I’ve come to realise that part of the issue is I just don’t have a fashionable figure. I’ve chosen the word ‘fashionable’ specifically because it really is about what’s fashionable, and with many small ethical retailers I wear the L or XL (and most of these only go up to L or XL), and in a few I’m too large in the bust for even their biggest size.
For reference, I wear about a UK12-14, but in non-stretchy fabrics sometimes need a 16 for my bust. This means that I do have thin privilege here, and if I’m struggling to find ethical clothing that fits me then it must be much harder for women who are plus size. As a sidenote, I’m using the term ‘ethical clothing’ as shorthand here, for brands that pay fair wages and source their materials sustainably, but can it really be called ethical when more than half of women – the average woman in the UK wears a size 16 (warning for potentially triggering content at that link) – are excluded from wearing your clothes?
When the L or XL fits my measurements, however, the garment typically does not fit me, because the pattern is clearly drafted for their XS or S and then scaled up to my measurements. And clothing just doesn’t hang on my 167cm body with soft curves and a large bust the same way it does on the willowy 175cm tall model. Often it’s too loose around the waist, or the bust line is too high, particularly if there’s any detailing at or below the bust (think having the band of an empire waisted dress bisecting my bust rather than settling beneath it).
And this is the issue with even the made-to-measure clothes I’ve ordered. Yes, technically, they do fit. But the design doesn’t translate properly, so for instance on one top that’s meant to cross over between the breasts, the fabric stretches oddly across my breasts instead.
This brings me to my slow wardrobe experiment. I want to curate a wardrobe of clothing I love that fits and flatters me, in my favourite colours and natural fibres, where every piece is thoughtfully selected and carefully constructed, and the best way to do this is to simply make these things myself.
This means that if a style just doesn’t work on my body, I figure that out in the mockup stage, not after I’ve paid for shipping and tried the finished product on, when it’s so much easier to convince myself that perhaps it doesn’t look so bad after all, because it’s less hassle to keep it than to pay return shipping.

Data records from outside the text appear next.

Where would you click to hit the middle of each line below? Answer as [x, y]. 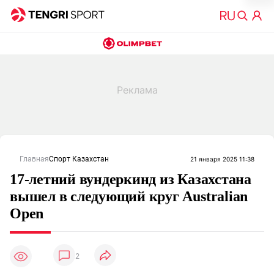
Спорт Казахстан [79, 159]
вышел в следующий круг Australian [129, 196]
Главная [34, 159]
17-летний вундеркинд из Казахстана [131, 179]
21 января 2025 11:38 [222, 159]

It means that if I see something I like, but it’s in the wrong colour or the sizing isn’t quite right, I can choose the colour I do want and modify the pattern. For instance, I’ve spent ages looking for a nice, basic grey cardigan. Grey is one of my favourite colours, inasmuch as it is a colour, for clothing, but I’ve struggled to find one in a simple cut, the kind that can go with a skirt or jeans. Then I found this pattern, ordered some grey yarn, and can’t wait to get started.
It also means that I’m very much going for quality over quantity. It’s the work of a moment to spend $400 on a few dresses from a small linen retailer on Etsy. It took me days to make the simple apron featured in the pictures of this post, and will take me weeks, if not months, to make the above cardigan (so it’s a good thing I’m getting started on it when it’s still over 30 degrees out!).
It’s going to take time, but slowly I’ll create one, then two, then a week’s worth of outfits that are perfect for my personal style and work with my body shape rather than against it.